### What is required:
Line by line, repeat the data below exactly, beginning at the first line and ending at the line with "infected and recoveered". Omit pictures.

───

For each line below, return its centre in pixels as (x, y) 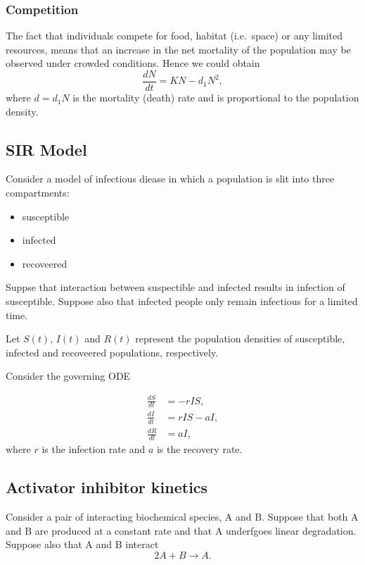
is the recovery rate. (199, 449)
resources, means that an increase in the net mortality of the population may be (178, 49)
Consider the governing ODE (68, 376)
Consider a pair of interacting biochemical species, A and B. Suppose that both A (182, 516)
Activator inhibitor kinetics (107, 487)
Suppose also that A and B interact (82, 544)
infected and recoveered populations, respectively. (112, 352)
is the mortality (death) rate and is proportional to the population (216, 98)

───

### Solution to the exercise:
For each line below, return its centre in pixels as (x, y) 
is the recovery rate. (199, 449)
resources, means that an increase in the net mortality of the population may be (178, 49)
Consider the governing ODE (68, 376)
Consider a pair of interacting biochemical species, A and B. Suppose that both A (182, 516)
Activator inhibitor kinetics (107, 487)
Suppose also that A and B interact (82, 544)
infected and recoveered populations, respectively. (112, 352)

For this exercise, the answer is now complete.